**INSTRUCTIONS TO FOLLOW**
Pictures appear among the records below and must be omitted. Repeat exactly the lines from the line with "2nd Serve Points Won" to the line with "from $889 /mo", both included.
(RECORD EXCERPTS begins)
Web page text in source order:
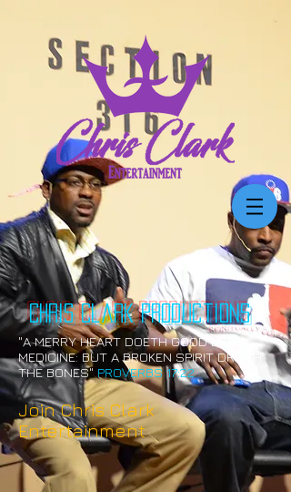
Chris Clarkproductions
"A MERRY HEART DOETH GOOD LIKE A
MEDICINE: BUT A BROKEN SPIRIT DRIETH
THE BONES" PROVERBS 17:22
Join Chris Clark
Entertainment
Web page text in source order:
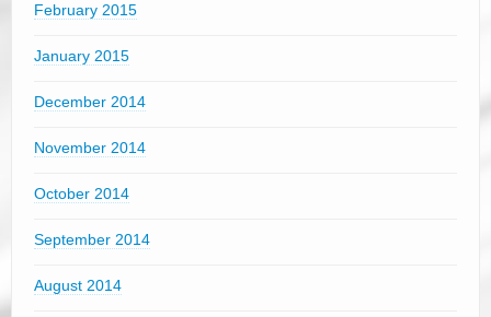
February 2015
January 2015
December 2014
November 2014
October 2014
September 2014
August 2014
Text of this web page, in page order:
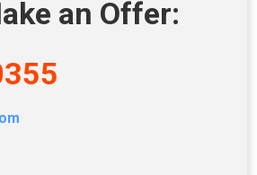
an Offer:
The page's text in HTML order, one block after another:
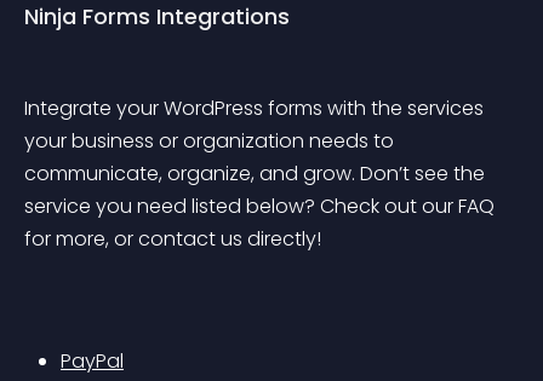
Ninja Forms Integrations
Integrate your WordPress forms with the services
your business or organization needs to
communicate, organize, and grow. Don’t see the
service you need listed below? Check out our FAQ
for more, or contact us directly!
PayPal
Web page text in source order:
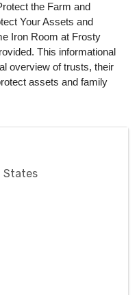
the Farm and
Your Assets and
Iron Room at Frosty
This informational
overview of trusts, their
assets and family
States
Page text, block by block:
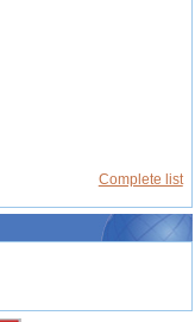
Complete list
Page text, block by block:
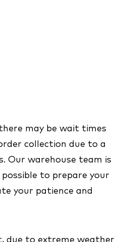
may be wait times
collection due to a
Our warehouse team is
to prepare your
your patience and
due to extreme weather
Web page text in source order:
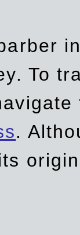
To
.
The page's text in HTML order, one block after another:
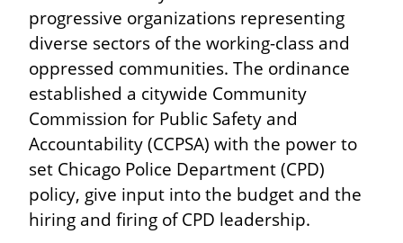
progressive organizations representing
diverse sectors of the working-class and
oppressed communities. The ordinance
established a citywide Community
Commission for Public Safety and
Accountability (CCPSA) with the power to
set Chicago Police Department (CPD)
policy, give input into the budget and the
hiring and firing of CPD leadership.
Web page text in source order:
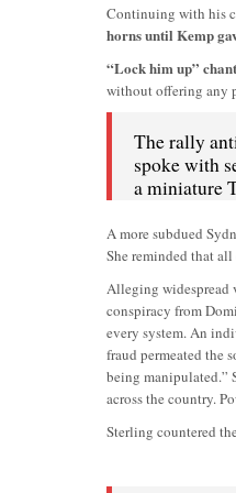
Continuing with his
horns until Kemp
“Lock him up”
without offering any
The rally
spoke with
a miniature
A more subdued
She reminded that
Alleging widespread
conspiracy from
every system. An
fraud permeated the
being manipulated.”
across the country.
Sterling countered
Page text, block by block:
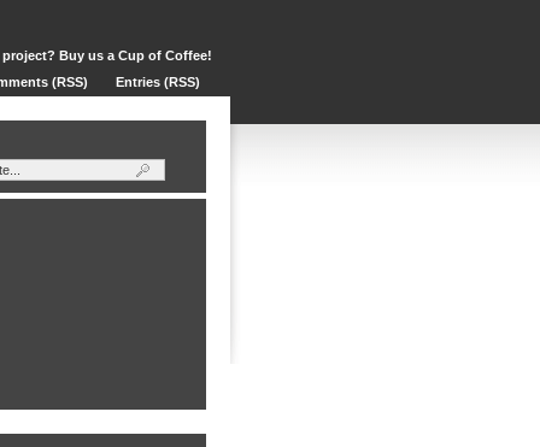
Buy us a Cup of Coffee!
(RSS) Entries (RSS)
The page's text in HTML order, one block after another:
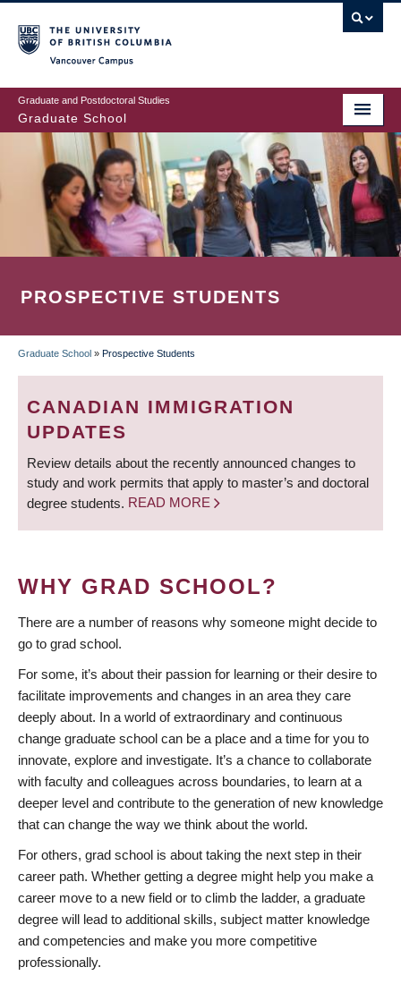
to
main
content
Graduate and Postdoctoral Studies
Graduate School
PROSPECTIVE STUDENTS
BREADCRUMB
Graduate School » Prospective Students
CANADIAN IMMIGRATION
UPDATES
Review details about the recently announced changes to
study and work permits that apply to master’s and doctoral
degree students. READ MORE
WHY GRAD SCHOOL?
There are a number of reasons why someone might decide to
go to grad school.
For some, it’s about their passion for learning or their desire to
facilitate improvements and changes in an area they care
deeply about. In a world of extraordinary and continuous
change graduate school can be a place and a time for you to
innovate, explore and investigate. It’s a chance to collaborate
with faculty and colleagues across boundaries, to learn at a
deeper level and contribute to the generation of new knowledge
that can change the way we think about the world.
For others, grad school is about taking the next step in their
career path. Whether getting a degree might help you make a
career move to a new field or to climb the ladder, a graduate
degree will lead to additional skills, subject matter knowledge
and competencies and make you more competitive
professionally.
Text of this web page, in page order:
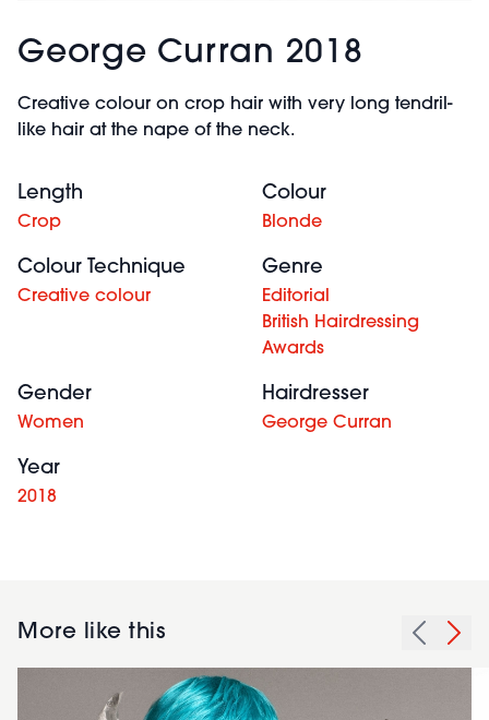
George Curran 2018
Creative colour on crop hair with very long tendril-
like hair at the nape of the neck.
Length
Crop
Colour
Blonde
Colour Technique
Creative colour
Genre
Editorial
British Hairdressing
Awards
Gender
Women
Hairdresser
George Curran
Year
2018
More like this
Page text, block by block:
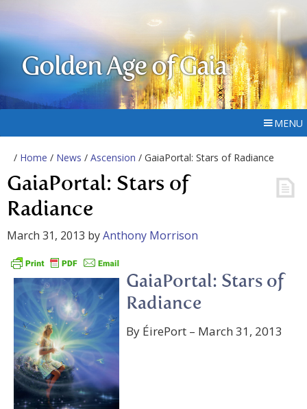
Golden Age of Gaia
MENU
/ Home / News / Ascension / GaiaPortal: Stars of Radiance
GaiaPortal: Stars of
Radiance
March 31, 2013 byAnthony Morrison
GaiaPortal: Stars of
Radiance
By ÉirePort – March 31, 2013
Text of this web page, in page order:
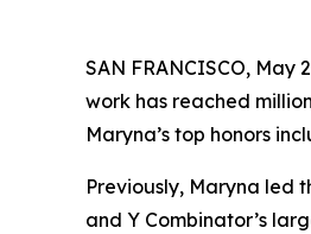
SAN FRANCISCO,
work has reached
Maryna’s top honors
Previously, Maryna led
and Y Combinator’s
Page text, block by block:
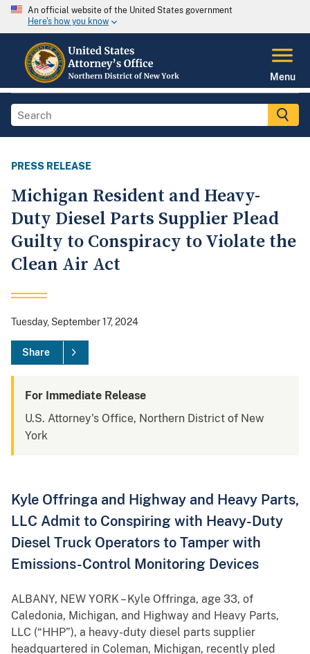
An official website of the United States government
Here's how you know
Menu
PRESS RELEASE
Michigan Resident and Heavy-
Duty Diesel Parts Supplier Plead
Guilty to Conspiracy to Violate the
Clean Air Act
Tuesday, September 17, 2024
Share
For Immediate Release
U.S. Attorney's Office, Northern District of New
York
Kyle Offringa and Highway and Heavy Parts,
LLC Admit to Conspiring with Heavy-Duty
Diesel Truck Operators to Tamper with
Emissions-Control Monitoring Devices
ALBANY, NEW YORK – Kyle Offringa, age 33, of
Caledonia, Michigan, and Highway and Heavy Parts,
LLC (“HHP”), a heavy-duty diesel parts supplier
headquartered in Coleman, Michigan, recently pled
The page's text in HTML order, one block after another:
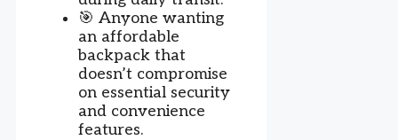
🎯 Anyone wanting
an affordable
backpack that
doesn’t compromise
on essential security
and convenience
features.
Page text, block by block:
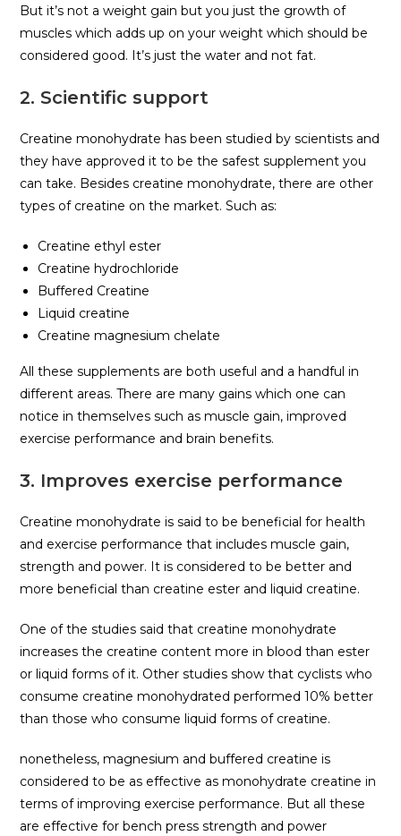
But it’s not a weight gain but you just the growth of
muscles which adds up on your weight which should be
considered good. It’s just the water and not fat.
2. Scientific support
Creatine monohydrate has been studied by scientists and
they have approved it to be the safest supplement you
can take. Besides creatine monohydrate, there are other
types of creatine on the market. Such as:
Creatine ethyl ester
Creatine hydrochloride
Buffered Creatine
Liquid creatine
Creatine magnesium chelate
All these supplements are both useful and a handful in
different areas. There are many gains which one can
notice in themselves such as muscle gain, improved
exercise performance and brain benefits.
3. Improves exercise performance
Creatine monohydrate is said to be beneficial for health
and exercise performance that includes muscle gain,
strength and power. It is considered to be better and
more beneficial than creatine ester and liquid creatine.
One of the studies said that creatine monohydrate
increases the creatine content more in blood than ester
or liquid forms of it. Other studies show that cyclists who
consume creatine monohydrated performed 10% better
than those who consume liquid forms of creatine.
nonetheless, magnesium and buffered creatine is
considered to be as effective as monohydrate creatine in
terms of improving exercise performance. But all these
are effective for bench press strength and power
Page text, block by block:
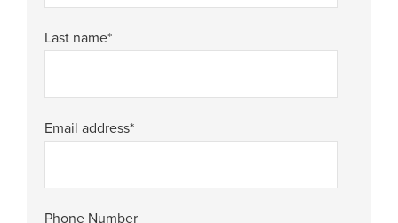
Last name*
Email address*
Phone Number
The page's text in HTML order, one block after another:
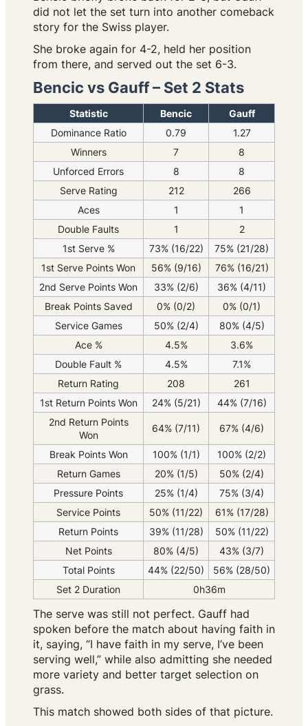
did not let the set turn into another comeback
story for the Swiss player.
She broke again for 4-2, held her position
from there, and served out the set 6-3.
Bencic vs Gauff – Set 2 Stats
Statistic Bencic
Gauff
Dominance Ratio
0.79
1.27
Winners
7
8
Unforced Errors
8
8
Serve Rating
212
266
Aces
1
1
Double Faults
1
2
1st Serve %
73% (16/22)
75% (21/28)
1st Serve Points Won
56% (9/16)
76% (16/21)
2nd Serve Points Won
33% (2/6)
36% (4/11)
Break Points Saved
0% (0/2)
0% (0/1)
Service Games
50% (2/4)
80% (4/5)
Ace %
4.5%
3.6%
Double Fault %
4.5%
7.1%
Return Rating
208
261
1st Return Points Won
24% (5/21)
44% (7/16)
2nd Return Points
Won
64% (7/11) 67% (4/6)
Break Points Won 100% (1/1)
100% (2/2)
Return Games
20% (1/5)
50% (2/4)
Pressure Points
25% (1/4)
75% (3/4)
Service Points
50% (11/22)
61% (17/28)
Return Points
39% (11/28)
50% (11/22)
Net Points
80% (4/5)
43% (3/7)
Total Points
44% (22/50)
56% (28/50)
Set 2 Duration
0h36m
The serve was still not perfect. Gauff had
spoken before the match about having faith in
it, saying, “I have faith in my serve, I’ve been
serving well,” while also admitting she needed
more variety and better target selection on
grass.
This match showed both sides of that picture.
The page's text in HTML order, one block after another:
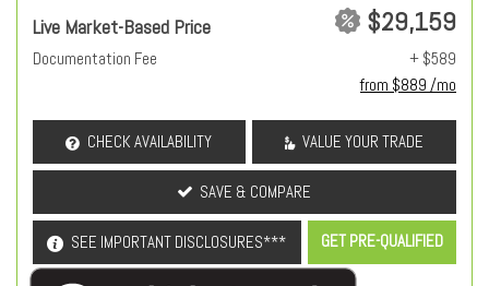
Live Market-Based Price $29,159
Documentation Fee
+ $589
from $889 /mo
CHECK AVAILABILITY VALUE YOUR TRADE
SAVE & COMPARE
SEE IMPORTANT DISCLOSURES*** GET PRE-QUALIFIED
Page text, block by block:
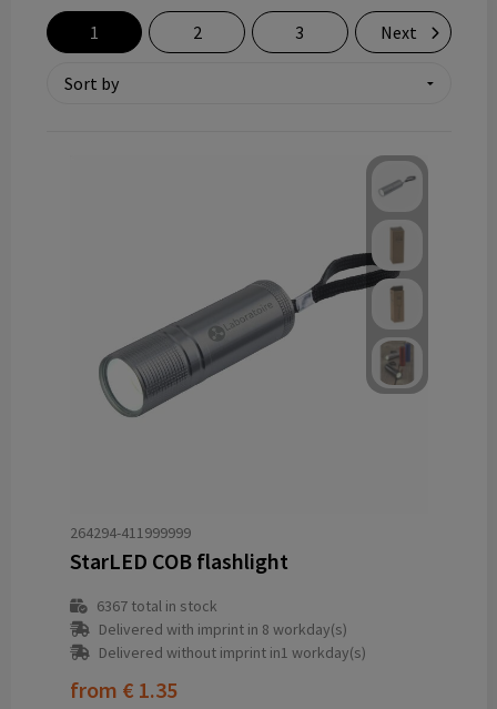
Technology and electronics
Theme gifts
1 2 3 Next
264294-411999999
StarLED COB flashlight
6367total in stock
Delivered with imprint in 8 workday(s)
Delivered without imprint in1 workday(s)
from € 1.35
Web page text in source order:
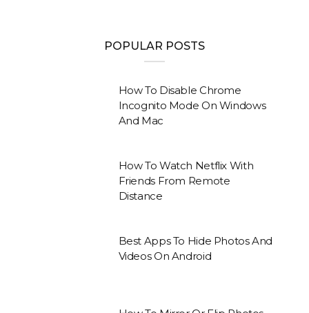
POPULAR POSTS
How To Disable Chrome
Incognito Mode On Windows
And Mac
How To Watch Netflix With
Friends From Remote
Distance
Best Apps To Hide Photos And
Videos On Android
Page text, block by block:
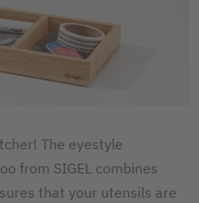
The eyestyle
from SIGEL combines
that your utensils are
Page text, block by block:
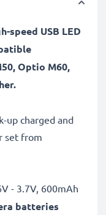
speed USB LED
Optio M60,
up charged and
set from
- 3.7V, 600mAh
batteries
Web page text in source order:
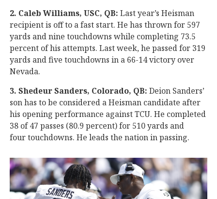
2. Caleb Williams, USC, QB: Last year’s Heisman
recipient is off to a fast start. He has thrown for 597
yards and nine touchdowns while completing 73.5
percent of his attempts. Last week, he passed for 319
yards and five touchdowns in a 66-14 victory over
Nevada.
3. Shedeur Sanders, Colorado, QB: Deion Sanders’
son has to be considered a Heisman candidate after
his opening performance against TCU. He completed
38 of 47 passes (80.9 percent) for 510 yards and
four touchdowns. He leads the nation in passing.
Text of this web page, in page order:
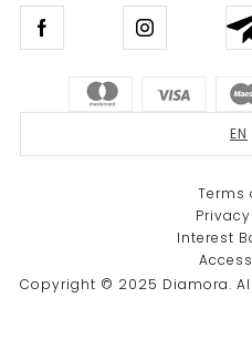
EN
Copyright © 2025 Diamora.
Terms
Interest
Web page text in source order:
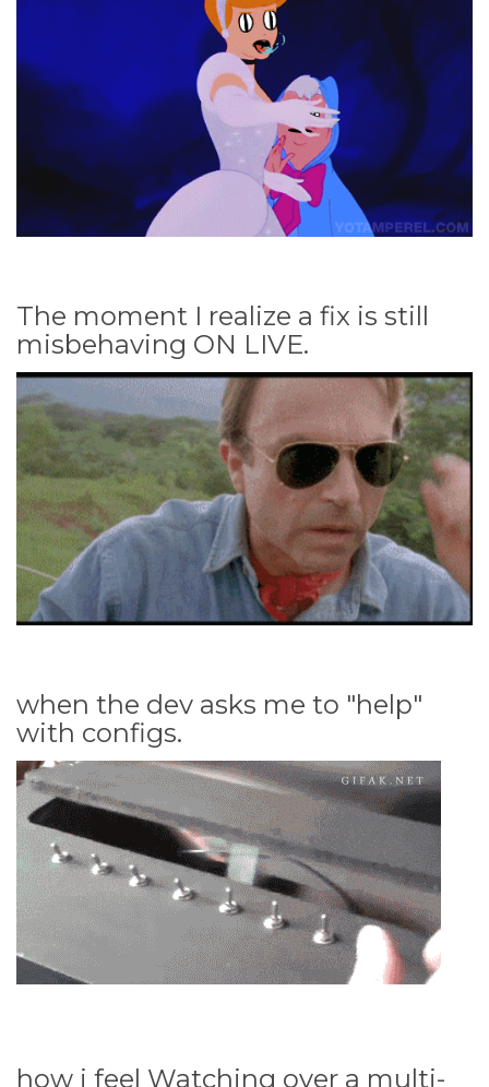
(RECORD EXCERPTS ends)
**YOUR SOLUTION**
2nd Serve Points Won
33% (2/6)
36% (4/11)
Break Points Saved
0% (0/2)
0% (0/1)
Service Games
50% (2/4)
80% (4/5)
Ace %
4.5%
3.6%
Double Fault %
4.5%
7.1%
Return Rating
208
261
1st Return Points Won
24% (5/21)
44% (7/16)
2nd Return Points
Won
64% (7/11) 67% (4/6)
Break Points Won 100% (1/1)
100% (2/2)
Return Games
20% (1/5)
50% (2/4)
Pressure Points
25% (1/4)
75% (3/4)
Service Points
50% (11/22)
61% (17/28)
Return Points
39% (11/28)
50% (11/22)
Net Points
80% (4/5)
43% (3/7)
Total Points
44% (22/50)
56% (28/50)
Set 2 Duration
0h36m
The serve was still not perfect. Gauff had
spoken before the match about having faith in
it, saying, “I have faith in my serve, I’ve been
serving well,” while also admitting she needed
more variety and better target selection on
grass.
This match showed both sides of that picture.
The page's text in HTML order, one block after another:
Live Market-Based Price $29,159
Documentation Fee
+ $589
from $889 /mo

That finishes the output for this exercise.